Edgar Allan Poe as a Major Influence upon Allen Ginsberg

By Pollin, Burton R. | The Mississippi Quarterly, Fall 1999 | Go to article overview

Edgar Allan Poe as a Major Influence upon Allen Ginsberg


Pollin, Burton R., The Mississippi Quarterly


Part 1. Introduction

ALLEN GINSBERG (1926-1997) HAD GREAT AND WIDESPREAD influence in the nineteen fifties to seventies as a leader of "The Beats." He was their eloquent bard, especially through Howl & Other Poems (1956) and Kaddish and Other Poems (1961). In 1984, when the popularity of the unorthodox "movement" was waning, the publication of his Collected Poems 1947-1980, a densely printed, mammoth volume, containing notes and indices (with over a dozen ignored references to Poe) gave a renewed vigor to his reputation. Even among academic critics and their readership, he was regarded as an outstanding American poet, sought here and throughout the world for readings, recordings, interviews, press releases on controversial issues, television conferences, and verse contributions to journals.(1) Even formerly lukewarm or hostile commentators found creditable features in his unconventional, vividly uninhibited poems about social, political, and sexual conduct and action. Only a small group of conservative critics(2) have continued to denounce his work and life style as subversive of decency, normality, and sound values, especially in the effect upon youth. By contrast, a large Festschrift of 1986 provided a gathering of accolades from prominent writers, including Kenneth Koch, Kurt Vonnegut, Yevtushenko, Kay Boyle, John Hollander, and dozens more.(3) With his death on April 5, 1997, there came a new avalanche of tributes and encomia, still too fresh in our minds to need mention here.(4) In May 1998, 2,500 disciples and curious citizens thronged the Cathedral of St. John The Divine to hear a dozen singers, poets, and chanters in a program honoring Allen.

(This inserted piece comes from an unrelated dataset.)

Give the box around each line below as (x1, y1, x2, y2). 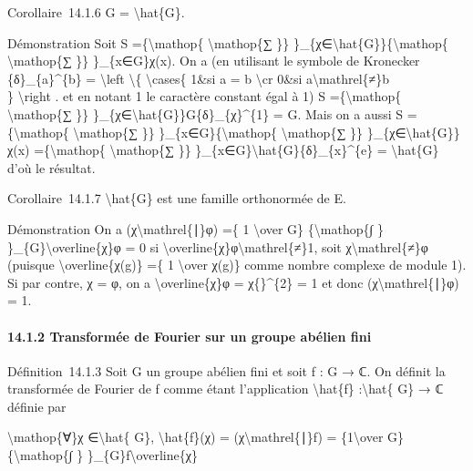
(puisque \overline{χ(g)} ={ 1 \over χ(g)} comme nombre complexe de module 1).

For balanced and analytic judgments of the chief merits in his work along with the accepted major sources, I give observations of two respected critics. Helen Vendler, in her book The Music of What Happens, writes: "an original voice in American poetry, helping to change public consciousness. ... His verbal wit has a keen edge of social truth ... satire and vision together in a way poetically new ... our common homeless predicament alternately farcical and touching.... Always a spontaneous and prolific writer ... thought-forms passing naturally through ordinary mind [as] always [my] motif and method ... a voice ... populist in tone but recondite in allusion ... always relishing the appearances of the world ... [combining] perception, passion, and humor.... American social and erotic reality." She notes the influences on him as Walt Whitman, W. C. Williams, Ezra Pound, William Blake.(5) Second, Joel Conarroe, in Eight American Poets, judges him "uneven, but clearly ... in the front rank of American artists" and deserving of praise for his teaching, his generosity, his opposition to all censorship, and support of individual freedom. As for his sources, Conarroe says: "Aside from Burroughs, Kerouac, Cassady," he "was moved by Blake's `mystical vision,' Whitman's `incantatory rhythms and brotherhood of man' and William Carlos Williams who favored `American idiomatic speech.'"(6) Other objective critics and analysts besides Vendler have most frequently mentioned as models and sources: William Blake, especially for "The Songs of Innocence and Experience"; Christopher Smart for Rejoice in the Lamb; and much of Walt Whitman; to a much smaller extent: Emily Dickinson, and Shelley for various poems.(7)

Almost entirely missing from suggestions as to sources from these and hundreds of commentaries is any attribution to Edgar Allan Poe; yet the evidence for Poe as an inspirer of themes and prosodic style, an example of personal courage and originality, an unconventional prober into new or "non-poetic" areas of society and of science is provided by Ginsberg himself: first, in direct allusions in his poems, especially those in Collected Poems 1947-1980, second, in the subjects of his own teaching seminars at Naropa Institute, in Boulder, Colorado (from 1976 on); third, in references in his journals and travel notes; in headnotes and prefaces to books, and in his own annotations to poems;(8) fourth, in his letters to numerous correspondents and in his numerous published or privately recorded interviews on tape or on videos; and finally in his liner notes to recordings.